Em 1873, Vladimir Kovalevsky [en] rejeitou a reclassificação de Gervais de Hyopotamus crispus (= Elomeryx crispus) para Xiphodon.[15] Em 1876, o naturalista britânico William Henry Flower expressou incerteza sobre se Dichodon era suficientemente distinto de Xiphodon. Como não gostava do conceito de ter múltiplos gêneros proximamente relacionados, ele optou por colocar em Xiphodon a espécie recém-erigida Xiphodon platyceps.[16] No mesmo ano, Kovalevsky erigiu uma espécie menor recém-determinada que ele nomeou Xiphodon castrense em homenagem à comuna francesa de Castres. Ele também afirmou que seus pré-molares afiados justificavam a etimologia do gênero "dente de espada".[17] Gervais erigiu outra espécie que ele atribuiu provisoriamente a Xiphodon no mesmo ano, nomeando-a X? tragulinum.[18] Em 1884, o naturalista francês Henri Filhol [en] erigiu a espécie Xiphodon magnum com base em um fóssil de mandíbula inferior, argumentando que a espécie era maior que Xiphodon gracilis.[19]

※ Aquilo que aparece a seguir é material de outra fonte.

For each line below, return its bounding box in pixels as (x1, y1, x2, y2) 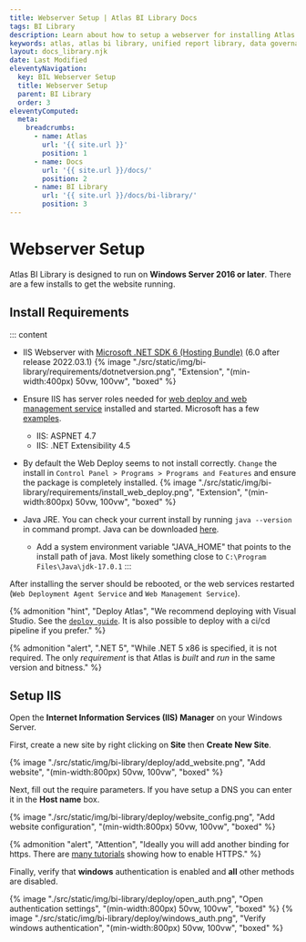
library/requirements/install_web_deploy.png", (22, 486, 195, 497)
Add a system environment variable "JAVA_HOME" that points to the (36, 541, 291, 552)
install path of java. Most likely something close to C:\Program (36, 551, 267, 562)
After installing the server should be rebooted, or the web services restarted (9, 578, 295, 589)
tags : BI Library (9, 22, 76, 31)
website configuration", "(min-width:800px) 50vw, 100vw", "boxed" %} (9, 821, 276, 833)
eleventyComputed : (9, 106, 79, 116)
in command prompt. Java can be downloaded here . (22, 523, 219, 534)
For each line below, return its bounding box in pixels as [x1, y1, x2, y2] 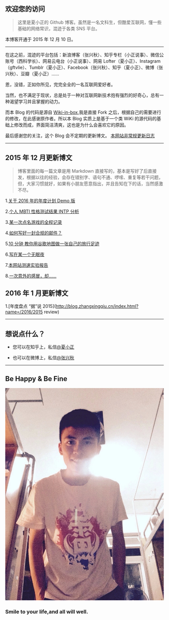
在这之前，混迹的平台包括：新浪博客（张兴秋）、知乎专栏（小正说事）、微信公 [5, 52, 164, 58]
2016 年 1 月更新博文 [5, 289, 69, 298]
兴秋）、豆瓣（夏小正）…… [5, 70, 59, 77]
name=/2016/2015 [5, 309, 43, 315]
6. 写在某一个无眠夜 [5, 251, 45, 257]
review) [43, 309, 59, 315]
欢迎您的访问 [5, 5, 45, 14]
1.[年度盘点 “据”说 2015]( [5, 303, 56, 309]
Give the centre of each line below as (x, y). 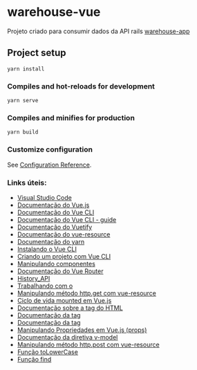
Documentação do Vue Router (60, 271)
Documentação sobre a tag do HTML (70, 308)
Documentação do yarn (51, 241)
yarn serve (23, 101)
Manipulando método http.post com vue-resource (88, 344)
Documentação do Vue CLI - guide (67, 219)
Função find (34, 359)
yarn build (23, 132)
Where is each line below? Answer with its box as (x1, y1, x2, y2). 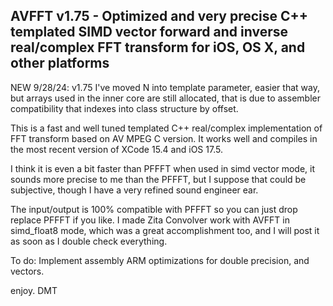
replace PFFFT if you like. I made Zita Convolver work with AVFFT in (10, 214, 290, 226)
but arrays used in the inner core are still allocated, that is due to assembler (10, 92, 321, 104)
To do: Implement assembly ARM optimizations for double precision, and (10, 254, 310, 266)
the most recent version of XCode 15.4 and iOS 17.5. (10, 143, 223, 155)
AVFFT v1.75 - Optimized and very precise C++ (10, 8, 309, 25)
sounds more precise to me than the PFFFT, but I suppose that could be (10, 173, 307, 185)
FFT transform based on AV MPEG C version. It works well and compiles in (10, 132, 318, 144)
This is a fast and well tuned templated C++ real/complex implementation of (10, 122, 323, 134)

O naturalista britânico Richard Lydekker revisou as espécies conhecidas de Dichodon e Xiphodon em 1885, confirmando que ambos são gêneros distintos. Ele também reafirmou a validade de Xiphodon gracilis e Xiphodon gelyensis, e então sinonimizou Xiphodontherium, erigido anteriormente por Filhol em 1877, com Xiphodon, reclassificando assim Xiphodontherium secundarius para Xiphodon. Ele também sugeriu que Xiphodon platyceps pode ser sinônimo de Dacrytherium [en] ovinum. Ele não fez referência a Xiphodon castrense em seu catálogo.[20] Em 1886, o paleontólogo alemão Max Schlosser [en] transferiu "X. gelyense" para o gênero mais novo Phaneromeryx.[21]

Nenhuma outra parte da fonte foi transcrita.